Si fuera más alta, se estropearía y el hospital se vería obligado a cerrar sus quirófanos y enviar los casos urgentes a otros hospitales. “¿Qué pasaría si tuvieran el mismo problema?”, dijo Florentin. “No tuvo una respuesta”.Y añadió: “Mientras se supere ese umbral, nos enfrentaremos a efectos dominó”.

Otro hallazgo importante fue la vulnerabilidad de las escuelas, en caso de que se produjera una ola de calor durante el curso escolar, como a finales de junio.

“Las clases cerrarán y eso tendrá consecuencias en toda la sociedad”, dijo Florentin. “Si sus padres trabajan en un hospital o en las instalaciones eléctricas, habrá problemas mayores”, es decir, falta de personal en momentos cruciales.

Su recomendación más firme fue que la ciudad invirtiera más en patios verdes y sombreados y transformara las escuelas en centros de enfriamiento “pasivo” con diseños que permitieran más circulación de aire o sistemas de enfriamiento geotérmico, no eléctrico.

París está especialmente mal adaptada a las olas de calor.

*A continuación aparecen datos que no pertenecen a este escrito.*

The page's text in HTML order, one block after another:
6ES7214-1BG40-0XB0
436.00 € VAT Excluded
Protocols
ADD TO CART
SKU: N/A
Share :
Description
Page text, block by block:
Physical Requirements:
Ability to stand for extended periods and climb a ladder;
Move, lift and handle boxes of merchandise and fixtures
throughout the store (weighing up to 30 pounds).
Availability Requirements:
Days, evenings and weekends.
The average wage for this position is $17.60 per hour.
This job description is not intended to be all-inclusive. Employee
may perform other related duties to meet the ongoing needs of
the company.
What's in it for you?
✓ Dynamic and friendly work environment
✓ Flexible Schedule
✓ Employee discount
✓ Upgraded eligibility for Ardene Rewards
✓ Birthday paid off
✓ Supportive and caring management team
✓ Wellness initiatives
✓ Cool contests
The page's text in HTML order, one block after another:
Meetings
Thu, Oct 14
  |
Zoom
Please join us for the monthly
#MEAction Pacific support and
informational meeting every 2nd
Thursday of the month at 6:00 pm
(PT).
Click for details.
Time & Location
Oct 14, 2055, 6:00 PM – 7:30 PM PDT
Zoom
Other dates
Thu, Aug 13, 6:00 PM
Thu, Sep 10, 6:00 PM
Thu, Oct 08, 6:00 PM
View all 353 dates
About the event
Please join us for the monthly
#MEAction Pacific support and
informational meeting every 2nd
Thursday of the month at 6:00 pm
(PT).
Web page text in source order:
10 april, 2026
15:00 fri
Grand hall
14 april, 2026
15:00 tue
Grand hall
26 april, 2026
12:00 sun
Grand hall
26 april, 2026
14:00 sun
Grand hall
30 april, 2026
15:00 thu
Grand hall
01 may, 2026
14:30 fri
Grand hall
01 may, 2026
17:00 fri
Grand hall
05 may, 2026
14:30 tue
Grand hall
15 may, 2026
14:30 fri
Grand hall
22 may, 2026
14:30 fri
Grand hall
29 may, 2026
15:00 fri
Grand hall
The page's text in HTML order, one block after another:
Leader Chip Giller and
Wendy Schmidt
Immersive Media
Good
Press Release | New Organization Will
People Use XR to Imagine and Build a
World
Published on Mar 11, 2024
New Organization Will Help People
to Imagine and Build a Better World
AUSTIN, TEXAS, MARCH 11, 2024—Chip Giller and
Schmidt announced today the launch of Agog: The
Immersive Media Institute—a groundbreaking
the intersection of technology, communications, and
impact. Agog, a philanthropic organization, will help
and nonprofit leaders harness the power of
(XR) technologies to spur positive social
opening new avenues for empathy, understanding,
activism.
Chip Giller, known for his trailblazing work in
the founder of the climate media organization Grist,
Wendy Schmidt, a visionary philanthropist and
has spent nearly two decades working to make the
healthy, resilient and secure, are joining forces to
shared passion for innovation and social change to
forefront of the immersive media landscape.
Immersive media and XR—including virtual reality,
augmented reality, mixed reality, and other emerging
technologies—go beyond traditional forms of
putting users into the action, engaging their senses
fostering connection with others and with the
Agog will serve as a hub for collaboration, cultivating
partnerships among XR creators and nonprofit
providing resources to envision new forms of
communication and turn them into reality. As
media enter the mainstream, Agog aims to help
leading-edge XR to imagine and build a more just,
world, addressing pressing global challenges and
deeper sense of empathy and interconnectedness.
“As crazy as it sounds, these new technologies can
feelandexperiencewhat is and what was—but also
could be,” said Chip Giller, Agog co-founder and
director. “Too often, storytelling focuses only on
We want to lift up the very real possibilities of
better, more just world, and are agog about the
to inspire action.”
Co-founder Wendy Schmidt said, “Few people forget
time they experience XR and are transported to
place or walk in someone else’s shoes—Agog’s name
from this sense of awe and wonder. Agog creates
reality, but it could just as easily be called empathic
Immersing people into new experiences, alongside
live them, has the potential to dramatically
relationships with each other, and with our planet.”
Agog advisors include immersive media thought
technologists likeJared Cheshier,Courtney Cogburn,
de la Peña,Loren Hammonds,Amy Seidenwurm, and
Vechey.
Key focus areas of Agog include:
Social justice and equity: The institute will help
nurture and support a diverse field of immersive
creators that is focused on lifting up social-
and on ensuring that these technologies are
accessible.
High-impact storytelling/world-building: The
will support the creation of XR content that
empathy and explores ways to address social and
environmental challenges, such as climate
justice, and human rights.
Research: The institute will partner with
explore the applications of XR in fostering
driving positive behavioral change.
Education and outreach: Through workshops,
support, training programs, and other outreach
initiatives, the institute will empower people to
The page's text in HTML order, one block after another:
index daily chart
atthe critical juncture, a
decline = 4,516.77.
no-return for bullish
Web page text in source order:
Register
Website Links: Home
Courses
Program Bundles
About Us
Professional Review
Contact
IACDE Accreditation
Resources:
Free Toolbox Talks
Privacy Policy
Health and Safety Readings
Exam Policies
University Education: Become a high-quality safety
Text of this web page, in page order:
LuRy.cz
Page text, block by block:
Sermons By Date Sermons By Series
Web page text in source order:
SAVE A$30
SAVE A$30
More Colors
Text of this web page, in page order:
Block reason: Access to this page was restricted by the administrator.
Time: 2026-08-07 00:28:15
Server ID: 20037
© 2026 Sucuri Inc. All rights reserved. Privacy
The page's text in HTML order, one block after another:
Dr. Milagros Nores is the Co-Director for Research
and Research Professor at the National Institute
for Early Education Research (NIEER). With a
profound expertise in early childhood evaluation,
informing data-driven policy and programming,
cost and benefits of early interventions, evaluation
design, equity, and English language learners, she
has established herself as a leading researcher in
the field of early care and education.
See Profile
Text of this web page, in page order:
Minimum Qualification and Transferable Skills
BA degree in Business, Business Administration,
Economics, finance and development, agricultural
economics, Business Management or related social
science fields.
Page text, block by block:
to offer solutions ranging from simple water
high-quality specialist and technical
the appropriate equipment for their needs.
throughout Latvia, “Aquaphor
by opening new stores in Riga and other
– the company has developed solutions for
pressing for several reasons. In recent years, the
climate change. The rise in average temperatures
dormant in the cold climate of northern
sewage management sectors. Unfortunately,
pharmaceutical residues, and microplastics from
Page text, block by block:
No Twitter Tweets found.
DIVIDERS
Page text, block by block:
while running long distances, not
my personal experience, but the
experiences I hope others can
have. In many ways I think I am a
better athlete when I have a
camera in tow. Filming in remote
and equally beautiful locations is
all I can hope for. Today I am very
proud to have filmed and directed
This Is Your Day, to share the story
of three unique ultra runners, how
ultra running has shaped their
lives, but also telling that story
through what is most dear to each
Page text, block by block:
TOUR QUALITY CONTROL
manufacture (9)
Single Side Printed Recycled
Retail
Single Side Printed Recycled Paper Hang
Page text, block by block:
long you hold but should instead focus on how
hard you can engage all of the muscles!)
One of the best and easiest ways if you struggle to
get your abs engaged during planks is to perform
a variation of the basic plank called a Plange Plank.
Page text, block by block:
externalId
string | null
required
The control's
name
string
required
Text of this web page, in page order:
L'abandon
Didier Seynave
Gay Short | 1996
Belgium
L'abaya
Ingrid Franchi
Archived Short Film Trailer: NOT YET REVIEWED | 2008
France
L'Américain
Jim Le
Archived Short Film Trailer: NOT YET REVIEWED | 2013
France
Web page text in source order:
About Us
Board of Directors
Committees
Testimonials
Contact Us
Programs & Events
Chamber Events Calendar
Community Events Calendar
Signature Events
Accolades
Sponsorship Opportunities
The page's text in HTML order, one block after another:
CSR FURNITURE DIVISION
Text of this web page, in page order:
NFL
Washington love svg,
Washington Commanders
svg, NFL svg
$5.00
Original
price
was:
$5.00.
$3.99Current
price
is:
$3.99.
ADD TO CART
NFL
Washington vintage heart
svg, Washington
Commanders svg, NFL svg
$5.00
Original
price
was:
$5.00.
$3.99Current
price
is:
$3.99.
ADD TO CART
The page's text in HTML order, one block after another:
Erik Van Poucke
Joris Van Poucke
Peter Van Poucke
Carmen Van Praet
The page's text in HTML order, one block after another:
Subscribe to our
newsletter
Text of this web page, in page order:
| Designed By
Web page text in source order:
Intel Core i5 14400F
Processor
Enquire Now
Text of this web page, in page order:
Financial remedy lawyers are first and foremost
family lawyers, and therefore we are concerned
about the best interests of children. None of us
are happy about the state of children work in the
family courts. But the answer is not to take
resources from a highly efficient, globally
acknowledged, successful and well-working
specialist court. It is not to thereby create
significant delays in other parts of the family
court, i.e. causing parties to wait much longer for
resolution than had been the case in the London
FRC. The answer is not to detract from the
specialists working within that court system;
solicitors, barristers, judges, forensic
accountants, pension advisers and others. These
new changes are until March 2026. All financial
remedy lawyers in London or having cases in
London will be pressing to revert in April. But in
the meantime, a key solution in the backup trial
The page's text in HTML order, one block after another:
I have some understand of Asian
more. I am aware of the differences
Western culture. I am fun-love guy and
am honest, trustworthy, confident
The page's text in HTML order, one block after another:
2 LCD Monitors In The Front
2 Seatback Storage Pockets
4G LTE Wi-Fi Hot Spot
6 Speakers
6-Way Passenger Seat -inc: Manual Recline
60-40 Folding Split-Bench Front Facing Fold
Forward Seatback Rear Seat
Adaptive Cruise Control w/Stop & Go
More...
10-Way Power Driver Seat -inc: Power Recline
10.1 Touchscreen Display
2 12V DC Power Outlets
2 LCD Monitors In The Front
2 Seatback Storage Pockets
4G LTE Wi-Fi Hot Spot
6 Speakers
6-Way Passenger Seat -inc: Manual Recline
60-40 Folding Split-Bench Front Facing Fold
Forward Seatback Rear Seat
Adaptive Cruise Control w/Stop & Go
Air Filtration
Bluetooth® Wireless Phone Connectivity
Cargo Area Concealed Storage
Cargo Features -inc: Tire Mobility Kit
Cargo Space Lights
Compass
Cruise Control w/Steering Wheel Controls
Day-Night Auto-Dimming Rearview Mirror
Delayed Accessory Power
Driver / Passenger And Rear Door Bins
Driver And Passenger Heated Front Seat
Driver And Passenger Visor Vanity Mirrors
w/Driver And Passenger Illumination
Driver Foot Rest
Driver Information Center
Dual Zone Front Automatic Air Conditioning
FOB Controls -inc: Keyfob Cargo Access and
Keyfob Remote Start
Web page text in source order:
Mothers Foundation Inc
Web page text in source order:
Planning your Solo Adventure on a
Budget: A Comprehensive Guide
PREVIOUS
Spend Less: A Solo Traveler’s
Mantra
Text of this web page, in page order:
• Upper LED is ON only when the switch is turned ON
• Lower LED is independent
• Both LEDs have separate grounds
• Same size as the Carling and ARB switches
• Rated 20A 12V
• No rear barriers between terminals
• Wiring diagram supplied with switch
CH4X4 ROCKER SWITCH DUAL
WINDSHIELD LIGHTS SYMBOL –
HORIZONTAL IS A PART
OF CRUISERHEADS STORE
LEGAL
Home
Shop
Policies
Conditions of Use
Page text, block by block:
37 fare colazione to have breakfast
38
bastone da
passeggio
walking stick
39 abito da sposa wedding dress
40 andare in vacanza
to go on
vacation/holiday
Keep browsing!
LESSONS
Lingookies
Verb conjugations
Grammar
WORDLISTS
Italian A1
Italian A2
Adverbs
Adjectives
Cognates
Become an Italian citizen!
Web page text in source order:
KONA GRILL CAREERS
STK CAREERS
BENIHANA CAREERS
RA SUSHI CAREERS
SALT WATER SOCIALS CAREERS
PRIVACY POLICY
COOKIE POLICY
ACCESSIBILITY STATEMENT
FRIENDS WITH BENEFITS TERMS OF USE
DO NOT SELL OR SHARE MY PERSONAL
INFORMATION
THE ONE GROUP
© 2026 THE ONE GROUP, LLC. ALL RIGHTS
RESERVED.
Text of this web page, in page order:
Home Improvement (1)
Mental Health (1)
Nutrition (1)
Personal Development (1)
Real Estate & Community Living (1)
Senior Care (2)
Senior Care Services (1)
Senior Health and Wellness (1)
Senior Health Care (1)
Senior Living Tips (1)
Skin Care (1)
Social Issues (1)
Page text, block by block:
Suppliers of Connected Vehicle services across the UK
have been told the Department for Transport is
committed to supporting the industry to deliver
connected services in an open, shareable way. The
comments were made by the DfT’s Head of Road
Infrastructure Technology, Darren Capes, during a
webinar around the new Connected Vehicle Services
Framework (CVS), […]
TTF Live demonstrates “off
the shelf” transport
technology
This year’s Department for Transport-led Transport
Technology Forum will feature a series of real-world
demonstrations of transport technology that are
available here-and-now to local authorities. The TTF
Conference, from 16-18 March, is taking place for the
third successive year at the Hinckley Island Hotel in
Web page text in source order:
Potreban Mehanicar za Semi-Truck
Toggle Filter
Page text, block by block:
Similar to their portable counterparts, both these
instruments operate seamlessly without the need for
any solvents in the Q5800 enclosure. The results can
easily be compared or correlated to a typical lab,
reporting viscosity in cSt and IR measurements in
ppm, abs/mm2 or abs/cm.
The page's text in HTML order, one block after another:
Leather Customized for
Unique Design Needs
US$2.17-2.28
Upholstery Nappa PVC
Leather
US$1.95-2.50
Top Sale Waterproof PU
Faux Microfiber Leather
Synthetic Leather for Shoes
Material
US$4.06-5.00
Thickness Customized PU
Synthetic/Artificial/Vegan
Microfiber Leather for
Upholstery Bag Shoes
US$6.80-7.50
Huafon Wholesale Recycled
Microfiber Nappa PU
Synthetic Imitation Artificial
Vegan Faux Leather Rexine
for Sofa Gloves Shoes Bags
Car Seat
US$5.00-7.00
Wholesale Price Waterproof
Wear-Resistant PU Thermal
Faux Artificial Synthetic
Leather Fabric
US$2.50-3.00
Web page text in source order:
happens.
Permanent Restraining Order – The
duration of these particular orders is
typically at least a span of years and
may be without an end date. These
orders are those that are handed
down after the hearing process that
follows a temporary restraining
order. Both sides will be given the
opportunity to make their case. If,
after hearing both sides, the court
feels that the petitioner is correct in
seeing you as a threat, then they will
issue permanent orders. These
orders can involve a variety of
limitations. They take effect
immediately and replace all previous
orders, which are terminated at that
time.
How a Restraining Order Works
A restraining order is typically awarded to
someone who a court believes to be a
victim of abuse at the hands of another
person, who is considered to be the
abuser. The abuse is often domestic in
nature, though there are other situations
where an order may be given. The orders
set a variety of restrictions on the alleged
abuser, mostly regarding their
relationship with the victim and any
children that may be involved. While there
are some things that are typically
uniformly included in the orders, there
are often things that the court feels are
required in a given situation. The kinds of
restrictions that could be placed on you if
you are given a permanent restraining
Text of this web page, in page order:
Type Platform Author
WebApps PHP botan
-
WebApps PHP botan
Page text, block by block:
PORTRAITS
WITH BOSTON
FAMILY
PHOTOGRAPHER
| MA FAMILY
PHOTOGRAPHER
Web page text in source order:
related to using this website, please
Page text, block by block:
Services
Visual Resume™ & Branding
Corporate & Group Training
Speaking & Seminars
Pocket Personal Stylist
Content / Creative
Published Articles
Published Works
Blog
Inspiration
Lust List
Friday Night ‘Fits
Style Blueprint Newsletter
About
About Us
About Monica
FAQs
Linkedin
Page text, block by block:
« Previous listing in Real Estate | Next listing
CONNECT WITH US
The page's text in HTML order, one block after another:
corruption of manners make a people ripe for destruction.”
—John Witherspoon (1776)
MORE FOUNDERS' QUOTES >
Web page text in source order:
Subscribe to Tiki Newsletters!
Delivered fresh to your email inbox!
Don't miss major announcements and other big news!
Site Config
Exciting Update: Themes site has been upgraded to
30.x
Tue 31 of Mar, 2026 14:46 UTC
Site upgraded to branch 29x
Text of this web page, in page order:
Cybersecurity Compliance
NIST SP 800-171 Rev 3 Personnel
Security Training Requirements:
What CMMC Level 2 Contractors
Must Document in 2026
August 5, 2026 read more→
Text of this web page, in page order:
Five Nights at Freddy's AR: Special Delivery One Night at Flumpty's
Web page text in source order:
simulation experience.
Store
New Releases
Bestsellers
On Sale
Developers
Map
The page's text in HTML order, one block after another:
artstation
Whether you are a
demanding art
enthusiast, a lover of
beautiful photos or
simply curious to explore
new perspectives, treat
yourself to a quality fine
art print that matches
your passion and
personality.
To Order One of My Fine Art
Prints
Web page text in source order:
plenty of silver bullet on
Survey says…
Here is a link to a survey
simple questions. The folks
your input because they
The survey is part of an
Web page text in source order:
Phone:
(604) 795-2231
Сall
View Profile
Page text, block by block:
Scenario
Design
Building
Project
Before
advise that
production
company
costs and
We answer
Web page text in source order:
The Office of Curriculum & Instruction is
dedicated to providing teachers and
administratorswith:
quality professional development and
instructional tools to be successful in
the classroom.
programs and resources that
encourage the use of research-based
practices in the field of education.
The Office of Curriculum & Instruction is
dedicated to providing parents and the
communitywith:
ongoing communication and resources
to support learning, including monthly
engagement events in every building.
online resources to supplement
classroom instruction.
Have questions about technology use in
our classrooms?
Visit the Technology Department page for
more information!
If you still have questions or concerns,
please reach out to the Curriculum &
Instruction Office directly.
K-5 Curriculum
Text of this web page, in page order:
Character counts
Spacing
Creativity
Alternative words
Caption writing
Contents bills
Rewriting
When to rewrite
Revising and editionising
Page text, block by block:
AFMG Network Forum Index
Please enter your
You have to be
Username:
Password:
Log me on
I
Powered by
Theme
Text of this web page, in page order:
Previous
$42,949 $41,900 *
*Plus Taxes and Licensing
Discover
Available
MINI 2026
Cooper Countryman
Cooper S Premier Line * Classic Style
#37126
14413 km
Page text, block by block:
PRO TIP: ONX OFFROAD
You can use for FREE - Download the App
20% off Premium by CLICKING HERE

Un estudio de 2023 publicado en la revista médica londinense The Lancet la consideraba la capital europea cuyos habitantes estaban más expuestos a muertes relacionadas con el calor.

La ciudad tiene la mayor densidad de población de Europa, y esas personas están hacinadas en edificios sin aislamiento térmico y con tejados de zinc construidos para los inviernos y veranos históricamente moderados de la ciudad, explicó Franck Lirzin, autor del libro de 2022 Paris face au changement climatique (París ante el cambio climático).

Muchas de sus plazas principales están pavimentadas en piedra y rodeadas de caminos de asfalto, lo que las convierte en radiadores que contribuyen a aumentar la temperatura de la ciudad hasta 10 grados Celsius en comparación con el campo cercano.